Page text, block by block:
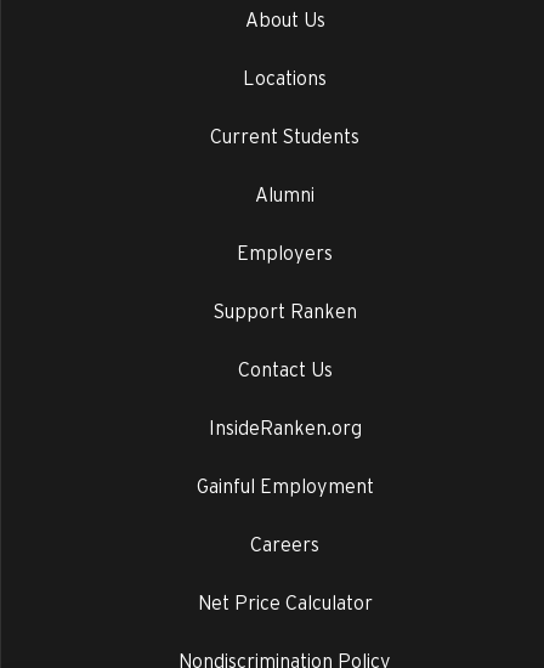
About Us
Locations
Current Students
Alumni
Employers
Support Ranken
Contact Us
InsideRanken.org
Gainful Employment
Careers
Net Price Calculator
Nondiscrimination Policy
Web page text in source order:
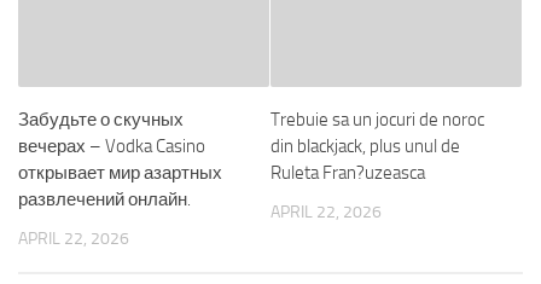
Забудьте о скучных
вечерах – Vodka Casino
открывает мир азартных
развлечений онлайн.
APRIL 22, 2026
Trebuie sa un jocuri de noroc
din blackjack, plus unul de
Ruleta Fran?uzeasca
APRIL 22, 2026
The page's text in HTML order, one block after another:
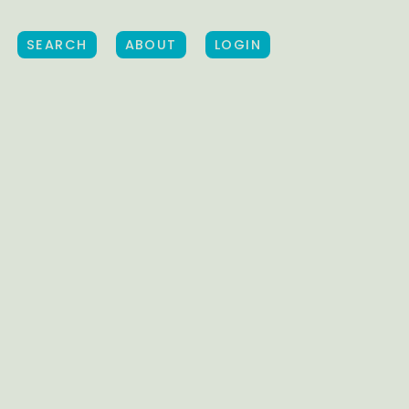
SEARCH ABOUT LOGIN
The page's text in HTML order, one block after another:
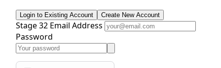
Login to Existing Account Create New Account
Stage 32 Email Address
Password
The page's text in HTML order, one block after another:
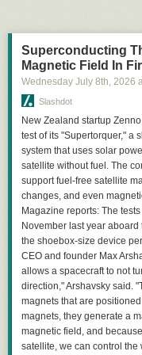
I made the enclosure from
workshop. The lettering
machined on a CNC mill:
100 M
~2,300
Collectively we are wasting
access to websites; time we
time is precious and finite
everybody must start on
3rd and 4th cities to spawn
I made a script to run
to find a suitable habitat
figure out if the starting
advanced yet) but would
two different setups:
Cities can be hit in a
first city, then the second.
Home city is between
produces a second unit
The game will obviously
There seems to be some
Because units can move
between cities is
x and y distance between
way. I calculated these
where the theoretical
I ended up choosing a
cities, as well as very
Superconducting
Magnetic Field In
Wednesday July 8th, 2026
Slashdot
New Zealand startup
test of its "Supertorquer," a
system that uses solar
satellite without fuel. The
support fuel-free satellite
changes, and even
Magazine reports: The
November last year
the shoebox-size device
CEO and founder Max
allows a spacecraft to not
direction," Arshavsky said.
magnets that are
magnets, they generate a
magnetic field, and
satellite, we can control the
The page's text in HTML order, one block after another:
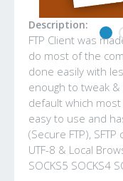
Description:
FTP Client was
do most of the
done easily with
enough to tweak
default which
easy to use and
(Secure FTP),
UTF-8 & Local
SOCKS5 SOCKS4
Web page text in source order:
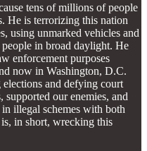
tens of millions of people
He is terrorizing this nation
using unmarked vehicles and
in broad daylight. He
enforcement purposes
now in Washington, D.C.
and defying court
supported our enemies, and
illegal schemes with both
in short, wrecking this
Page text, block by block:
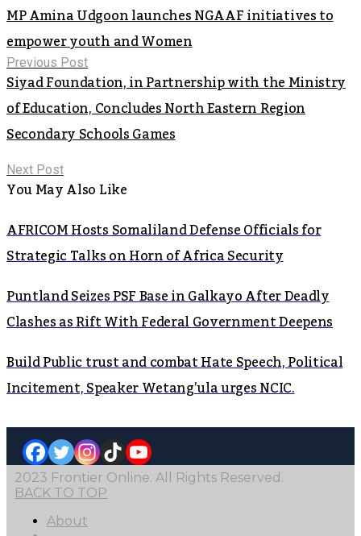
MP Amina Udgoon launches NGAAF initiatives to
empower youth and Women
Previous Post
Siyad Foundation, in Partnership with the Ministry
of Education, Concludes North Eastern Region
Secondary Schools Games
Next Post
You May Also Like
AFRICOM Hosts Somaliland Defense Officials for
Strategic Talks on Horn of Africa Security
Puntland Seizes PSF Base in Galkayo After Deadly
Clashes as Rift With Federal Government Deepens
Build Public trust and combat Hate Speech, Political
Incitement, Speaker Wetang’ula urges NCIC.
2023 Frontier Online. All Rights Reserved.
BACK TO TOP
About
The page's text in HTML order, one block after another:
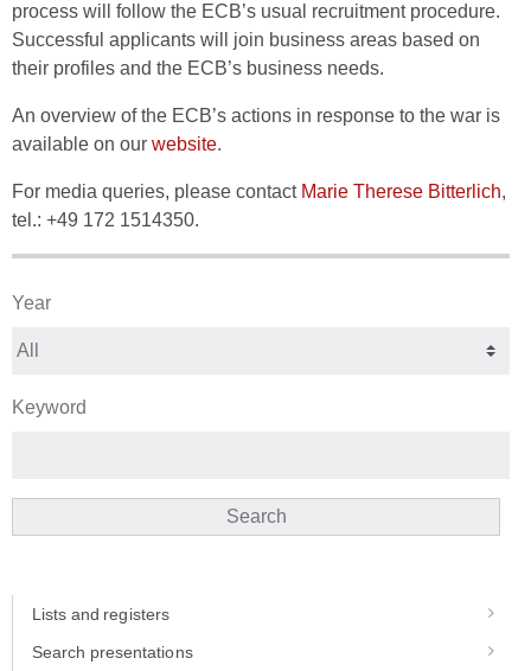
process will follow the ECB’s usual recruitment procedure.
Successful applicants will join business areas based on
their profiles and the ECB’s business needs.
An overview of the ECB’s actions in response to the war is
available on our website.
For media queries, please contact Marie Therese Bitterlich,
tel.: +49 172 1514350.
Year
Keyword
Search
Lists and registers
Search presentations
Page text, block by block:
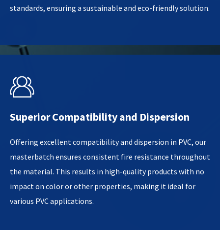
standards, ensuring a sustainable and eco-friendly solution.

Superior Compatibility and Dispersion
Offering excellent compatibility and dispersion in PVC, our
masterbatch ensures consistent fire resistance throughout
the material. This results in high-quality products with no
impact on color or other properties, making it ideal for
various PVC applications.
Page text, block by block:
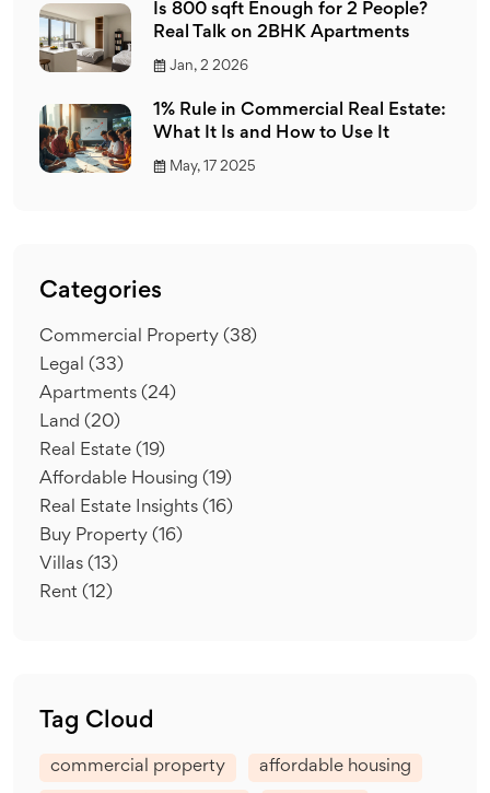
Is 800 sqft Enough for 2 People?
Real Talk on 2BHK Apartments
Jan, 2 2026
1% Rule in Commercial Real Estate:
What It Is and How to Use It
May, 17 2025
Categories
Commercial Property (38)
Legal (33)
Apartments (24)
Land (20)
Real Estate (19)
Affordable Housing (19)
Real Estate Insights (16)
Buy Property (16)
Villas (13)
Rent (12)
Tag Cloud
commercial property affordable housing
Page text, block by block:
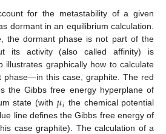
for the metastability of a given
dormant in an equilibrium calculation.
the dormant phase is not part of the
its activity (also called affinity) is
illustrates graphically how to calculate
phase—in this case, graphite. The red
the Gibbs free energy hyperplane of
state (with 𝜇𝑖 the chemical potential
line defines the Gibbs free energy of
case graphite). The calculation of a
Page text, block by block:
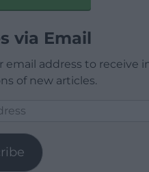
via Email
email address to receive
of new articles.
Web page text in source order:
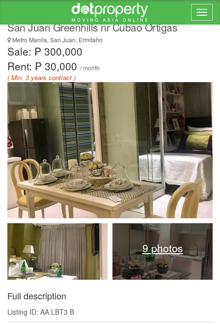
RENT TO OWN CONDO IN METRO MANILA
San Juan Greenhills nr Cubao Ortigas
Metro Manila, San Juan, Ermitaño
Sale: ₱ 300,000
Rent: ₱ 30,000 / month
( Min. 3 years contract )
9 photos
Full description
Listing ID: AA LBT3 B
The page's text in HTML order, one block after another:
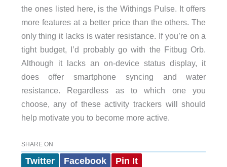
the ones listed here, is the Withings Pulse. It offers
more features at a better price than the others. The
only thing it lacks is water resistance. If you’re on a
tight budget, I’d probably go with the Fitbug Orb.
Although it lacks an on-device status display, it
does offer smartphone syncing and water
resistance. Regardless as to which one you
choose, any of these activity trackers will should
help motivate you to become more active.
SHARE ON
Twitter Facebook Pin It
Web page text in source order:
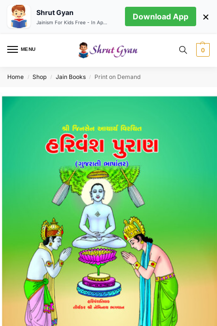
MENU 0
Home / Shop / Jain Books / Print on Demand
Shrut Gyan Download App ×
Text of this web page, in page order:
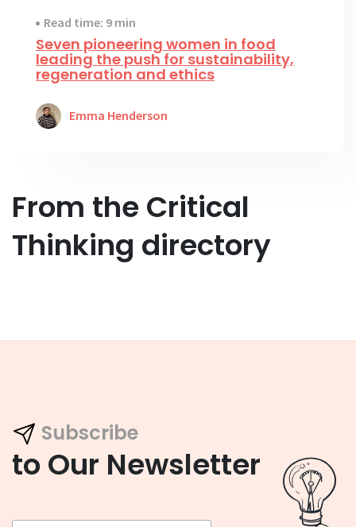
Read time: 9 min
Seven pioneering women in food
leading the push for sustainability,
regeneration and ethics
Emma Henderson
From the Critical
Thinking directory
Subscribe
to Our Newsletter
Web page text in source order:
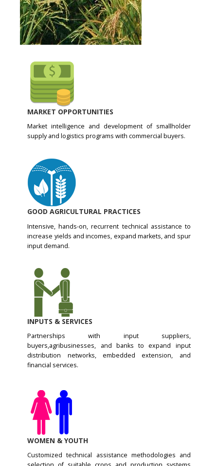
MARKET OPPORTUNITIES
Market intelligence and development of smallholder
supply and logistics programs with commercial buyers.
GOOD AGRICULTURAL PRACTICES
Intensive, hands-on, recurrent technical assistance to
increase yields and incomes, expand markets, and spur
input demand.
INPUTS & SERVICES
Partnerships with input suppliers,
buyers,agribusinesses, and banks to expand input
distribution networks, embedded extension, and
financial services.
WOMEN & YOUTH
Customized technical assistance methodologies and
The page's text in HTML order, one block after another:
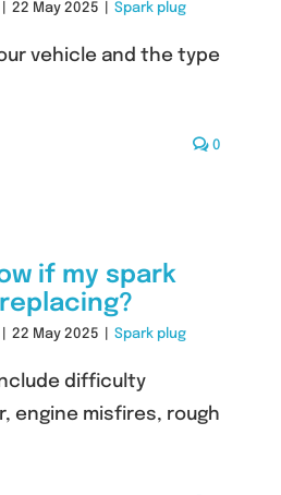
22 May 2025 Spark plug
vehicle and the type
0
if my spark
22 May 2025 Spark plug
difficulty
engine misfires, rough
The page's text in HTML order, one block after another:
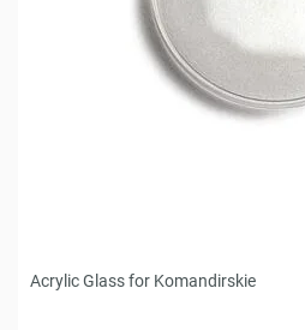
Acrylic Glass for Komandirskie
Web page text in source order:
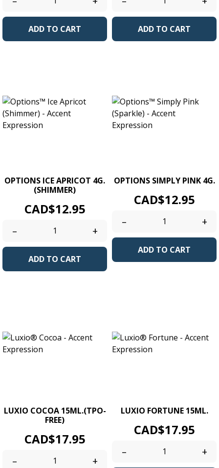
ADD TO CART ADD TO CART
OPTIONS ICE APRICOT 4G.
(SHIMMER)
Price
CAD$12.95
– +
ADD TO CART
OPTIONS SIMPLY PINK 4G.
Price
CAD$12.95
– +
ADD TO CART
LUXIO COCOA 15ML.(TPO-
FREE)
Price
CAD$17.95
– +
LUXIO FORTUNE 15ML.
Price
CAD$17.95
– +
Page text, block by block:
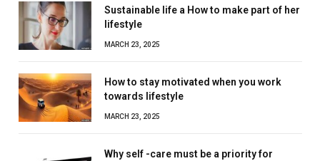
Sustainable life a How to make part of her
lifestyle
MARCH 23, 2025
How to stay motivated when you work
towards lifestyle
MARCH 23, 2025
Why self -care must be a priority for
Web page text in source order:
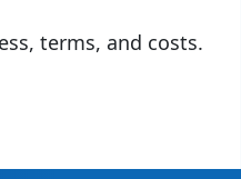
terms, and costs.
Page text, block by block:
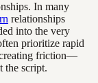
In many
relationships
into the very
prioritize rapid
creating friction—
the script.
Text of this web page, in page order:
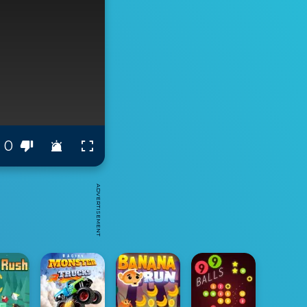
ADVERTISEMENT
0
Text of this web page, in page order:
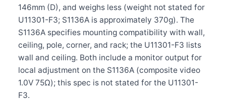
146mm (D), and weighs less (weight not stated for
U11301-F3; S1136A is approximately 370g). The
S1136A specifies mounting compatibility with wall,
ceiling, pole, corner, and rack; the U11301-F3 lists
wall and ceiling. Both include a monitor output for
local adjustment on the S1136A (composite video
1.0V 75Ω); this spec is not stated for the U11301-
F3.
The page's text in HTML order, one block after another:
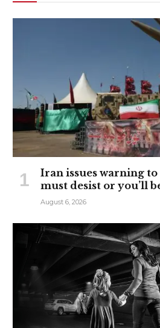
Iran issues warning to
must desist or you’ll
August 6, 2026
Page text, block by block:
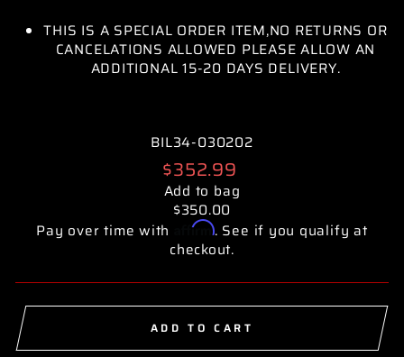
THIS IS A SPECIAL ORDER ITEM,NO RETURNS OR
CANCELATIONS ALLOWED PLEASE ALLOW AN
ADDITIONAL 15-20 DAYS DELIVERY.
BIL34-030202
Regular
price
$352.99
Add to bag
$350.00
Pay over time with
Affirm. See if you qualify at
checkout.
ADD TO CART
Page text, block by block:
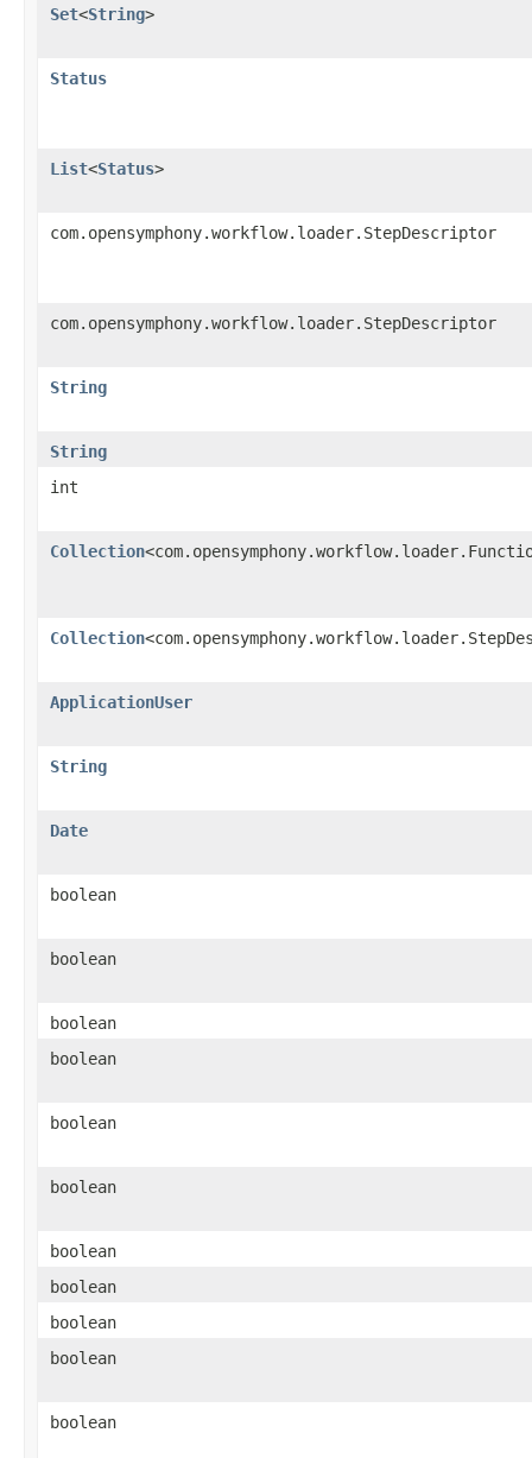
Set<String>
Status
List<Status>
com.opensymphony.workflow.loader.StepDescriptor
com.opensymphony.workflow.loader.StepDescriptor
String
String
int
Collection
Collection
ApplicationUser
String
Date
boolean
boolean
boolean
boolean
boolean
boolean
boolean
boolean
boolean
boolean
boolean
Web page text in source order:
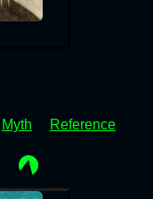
-------
_Exercise directions_: Apart from the pictures, write every entry out again exactly.

_Solution_:
Page text, block by block:
About Us
Locations
Current Students
Alumni
Employers
Support Ranken
Contact Us
InsideRanken.org
Gainful Employment
Careers
Net Price Calculator
Nondiscrimination Policy
Web page text in source order:
Забудьте о скучных
вечерах – Vodka Casino
открывает мир азартных
развлечений онлайн.
APRIL 22, 2026
Trebuie sa un jocuri de noroc
din blackjack, plus unul de
Ruleta Fran?uzeasca
APRIL 22, 2026
The page's text in HTML order, one block after another:
SEARCH ABOUT LOGIN
The page's text in HTML order, one block after another:
Login to Existing Account Create New Account
Stage 32 Email Address
Password
The page's text in HTML order, one block after another:
I made the enclosure from
workshop. The lettering
machined on a CNC mill:
100 M
~2,300
Collectively we are wasting
access to websites; time we
time is precious and finite
everybody must start on
3rd and 4th cities to spawn
I made a script to run
to find a suitable habitat
figure out if the starting
advanced yet) but would
two different setups:
Cities can be hit in a
first city, then the second.
Home city is between
produces a second unit
The game will obviously
There seems to be some
Because units can move
between cities is
x and y distance between
way. I calculated these
where the theoretical
I ended up choosing a
cities, as well as very
Superconducting
Magnetic Field In
Wednesday July 8th, 2026
Slashdot
New Zealand startup
test of its "Supertorquer," a
system that uses solar
satellite without fuel. The
support fuel-free satellite
changes, and even
Magazine reports: The
November last year
the shoebox-size device
CEO and founder Max
allows a spacecraft to not
direction," Arshavsky said.
magnets that are
magnets, they generate a
magnetic field, and
satellite, we can control the
The page's text in HTML order, one block after another:
Description:
FTP Client was
do most of the
done easily with
enough to tweak
default which
easy to use and
(Secure FTP),
UTF-8 & Local
SOCKS5 SOCKS4
Web page text in source order:
tens of millions of people
He is terrorizing this nation
using unmarked vehicles and
in broad daylight. He
enforcement purposes
now in Washington, D.C.
and defying court
supported our enemies, and
illegal schemes with both
in short, wrecking this
Page text, block by block:
MP Amina Udgoon launches NGAAF initiatives to
empower youth and Women
Previous Post
Siyad Foundation, in Partnership with the Ministry
of Education, Concludes North Eastern Region
Secondary Schools Games
Next Post
You May Also Like
AFRICOM Hosts Somaliland Defense Officials for
Strategic Talks on Horn of Africa Security
Puntland Seizes PSF Base in Galkayo After Deadly
Clashes as Rift With Federal Government Deepens
Build Public trust and combat Hate Speech, Political
Incitement, Speaker Wetang’ula urges NCIC.
2023 Frontier Online. All Rights Reserved.
BACK TO TOP
About
The page's text in HTML order, one block after another:
process will follow the ECB’s usual recruitment procedure.
Successful applicants will join business areas based on
their profiles and the ECB’s business needs.
An overview of the ECB’s actions in response to the war is
available on our website.
For media queries, please contact Marie Therese Bitterlich,
tel.: +49 172 1514350.
Year
Keyword
Search
Lists and registers
Search presentations
Page text, block by block:
standards, ensuring a sustainable and eco-friendly solution.

Superior Compatibility and Dispersion
Offering excellent compatibility and dispersion in PVC, our
masterbatch ensures consistent fire resistance throughout
the material. This results in high-quality products with no
impact on color or other properties, making it ideal for
various PVC applications.
Page text, block by block:
Is 800 sqft Enough for 2 People?
Real Talk on 2BHK Apartments
Jan, 2 2026
1% Rule in Commercial Real Estate:
What It Is and How to Use It
May, 17 2025
Categories
Commercial Property (38)
Legal (33)
Apartments (24)
Land (20)
Real Estate (19)
Affordable Housing (19)
Real Estate Insights (16)
Buy Property (16)
Villas (13)
Rent (12)
Tag Cloud
commercial property affordable housing
Page text, block by block:
for the metastability of a given
dormant in an equilibrium calculation.
the dormant phase is not part of the
its activity (also called affinity) is
illustrates graphically how to calculate
phase—in this case, graphite. The red
the Gibbs free energy hyperplane of
state (with 𝜇𝑖 the chemical potential
line defines the Gibbs free energy of
case graphite). The calculation of a
Page text, block by block:
via Email
email address to receive
of new articles.
Web page text in source order:
RENT TO OWN CONDO IN METRO MANILA
San Juan Greenhills nr Cubao Ortigas
Metro Manila, San Juan, Ermitaño
Sale: ₱ 300,000
Rent: ₱ 30,000 / month
( Min. 3 years contract )
9 photos
Full description
Listing ID: AA LBT3 B
The page's text in HTML order, one block after another:
the ones listed here, is the Withings Pulse. It offers
more features at a better price than the others. The
only thing it lacks is water resistance. If you’re on a
tight budget, I’d probably go with the Fitbug Orb.
Although it lacks an on-device status display, it
does offer smartphone syncing and water
resistance. Regardless as to which one you
choose, any of these activity trackers will should
help motivate you to become more active.
SHARE ON
Twitter Facebook Pin It
Web page text in source order:
MENU 0
Home / Shop / Jain Books / Print on Demand
Shrut Gyan Download App ×
Text of this web page, in page order:
Read time: 9 min
Seven pioneering women in food
leading the push for sustainability,
regeneration and ethics
Emma Henderson
From the Critical
Thinking directory
Subscribe
to Our Newsletter
Web page text in source order:
MARKET OPPORTUNITIES
Market intelligence and development of smallholder
supply and logistics programs with commercial buyers.
GOOD AGRICULTURAL PRACTICES
Intensive, hands-on, recurrent technical assistance to
increase yields and incomes, expand markets, and spur
input demand.
INPUTS & SERVICES
Partnerships with input suppliers,
buyers,agribusinesses, and banks to expand input
distribution networks, embedded extension, and
financial services.
WOMEN & YOUTH
Customized technical assistance methodologies and
The page's text in HTML order, one block after another:
22 May 2025 Spark plug
vehicle and the type
0
if my spark
22 May 2025 Spark plug
difficulty
engine misfires, rough
The page's text in HTML order, one block after another:
Acrylic Glass for Komandirskie
Web page text in source order:
ADD TO CART ADD TO CART
OPTIONS ICE APRICOT 4G.
(SHIMMER)
Price
CAD$12.95
– +
ADD TO CART
OPTIONS SIMPLY PINK 4G.
Price
CAD$12.95
– +
ADD TO CART
LUXIO COCOA 15ML.(TPO-
FREE)
Price
CAD$17.95
– +
LUXIO FORTUNE 15ML.
Price
CAD$17.95
– +
Page text, block by block:
Sustainable life a How to make part of her
lifestyle
MARCH 23, 2025
How to stay motivated when you work
towards lifestyle
MARCH 23, 2025
Why self -care must be a priority for
Web page text in source order:
terms, and costs.
Page text, block by block:
In many
relationships
into the very
prioritize rapid
creating friction—
the script.
Text of this web page, in page order:
ADVERTISEMENT
0
Text of this web page, in page order:
146mm (D), and weighs less (weight not stated for
U11301-F3; S1136A is approximately 370g). The
S1136A specifies mounting compatibility with wall,
ceiling, pole, corner, and rack; the U11301-F3 lists
wall and ceiling. Both include a monitor output for
local adjustment on the S1136A (composite video
1.0V 75Ω); this spec is not stated for the U11301-
F3.
The page's text in HTML order, one block after another:
Iran issues warning to
must desist or you’ll
August 6, 2026
Page text, block by block:
THIS IS A SPECIAL ORDER ITEM,NO RETURNS OR
CANCELATIONS ALLOWED PLEASE ALLOW AN
ADDITIONAL 15-20 DAYS DELIVERY.
BIL34-030202
Regular
price
$352.99
Add to bag
$350.00
Pay over time with
Affirm. See if you qualify at
checkout.
ADD TO CART
Page text, block by block:
Set<String>
Status
List<Status>
com.opensymphony.workflow.loader.StepDescriptor
com.opensymphony.workflow.loader.StepDescriptor
String
String
int
Collection
Collection
ApplicationUser
String
Date
boolean
boolean
boolean
boolean
boolean
boolean
boolean
boolean
boolean
boolean
boolean
Web page text in source order:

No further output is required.